Per decenni ci siamo raccontati che l’ombrello atlantico fosse una certezza: gli Stati Uniti come Atlante che regge il cielo della “nostra” sicurezza, l’Europa come spazio da proteggere.
Il nuovo rapporto sulla sicurezza nazionale USA rovescia il frame: in filigrana, il messaggio è “non possiamo più fare tutto noi, pagate il vostro conto, fatevi i fatti vostri”. È uno schiaffo, ma anche una liberazione involontaria: incrina il vassallaggio atlantocentrico e ci obbliga a chiederci che cosa vogliamo diventare.
Nel primo episodio avevamo ascoltato Zhok: il vero punto di crisi non è “Putin” o “Xi”, ma la tenuta interna delle società occidentali, svuotate da decenni di neoliberismo che ha trasformato lo Stato in strumento operativo del mercato.
In questo vuoto di senso si infilano discorsi come quelli di Dugin: stessa critica al globalismo, ma ribaltata in mito di guerra, in “crociata” della Tradizione contro l’Occidente decadente.
È la versione ideologica del gioco a somma zero: se qualcuno si salva, qualcun altro deve essere distrutto.
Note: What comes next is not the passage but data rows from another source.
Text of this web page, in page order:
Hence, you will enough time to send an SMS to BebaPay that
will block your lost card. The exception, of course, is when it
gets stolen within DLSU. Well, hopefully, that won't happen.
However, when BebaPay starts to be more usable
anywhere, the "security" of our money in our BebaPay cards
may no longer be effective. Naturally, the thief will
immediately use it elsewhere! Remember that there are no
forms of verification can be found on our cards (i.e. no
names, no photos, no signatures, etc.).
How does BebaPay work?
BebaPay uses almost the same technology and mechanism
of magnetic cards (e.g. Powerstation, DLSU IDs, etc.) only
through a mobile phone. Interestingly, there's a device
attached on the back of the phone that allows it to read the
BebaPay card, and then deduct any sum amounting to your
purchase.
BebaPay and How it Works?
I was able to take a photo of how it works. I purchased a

È esattamente qui che si apre lo spazio italiano. Tra l’atlantismo cieco che normalizza l’economia di guerra e la fascinazione per chi promette di “spezzare il sistema” a colpi di carri armati, noi abbiamo scritto in Costituzione un’altra via: l’articolo 11, il ripudio della guerra come mezzo di risoluzione delle controversie. Non è moralismo: è l’unico realismo possibile per un Paese medio, esposto, nel cuore del Mediterraneo.
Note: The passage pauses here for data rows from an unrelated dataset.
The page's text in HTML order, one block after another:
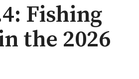
Fishing
the 2026
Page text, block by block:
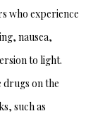
who experience
nausea,
to light.
on the
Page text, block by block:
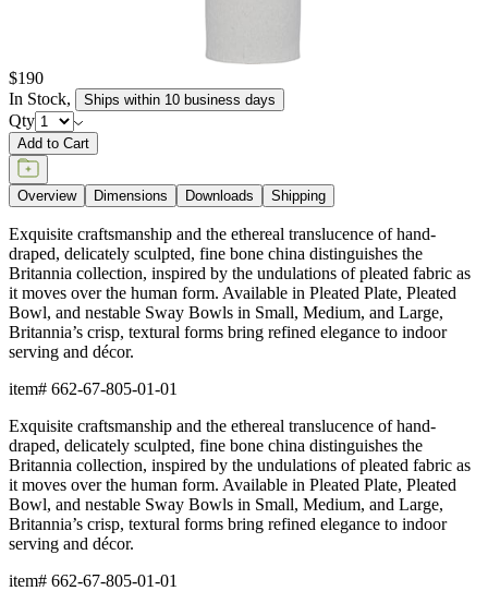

Se c’è una lezione dal passato che vale la pena ricordare, è che le civiltà non si misurano solo da quanto sanno combattere, ma da quanto sanno evitare le guerre che non sono sicure di poter vincere senza perdere sé stesse. È la lezione di Sun Tzu: la vittoria più alta è quella ottenuta senza combattere. Oggi la Cina la traduce in infrastrutture, commercio, finanza, soft power.
La risposta italiana non può essere la caricatura in miniatura di una grande potenza militare, ma una strategia speculare di soft power e diplomazia culturale: usare posizione, storia e capitale simbolico per disinnescare i conflitti invece che inseguirli.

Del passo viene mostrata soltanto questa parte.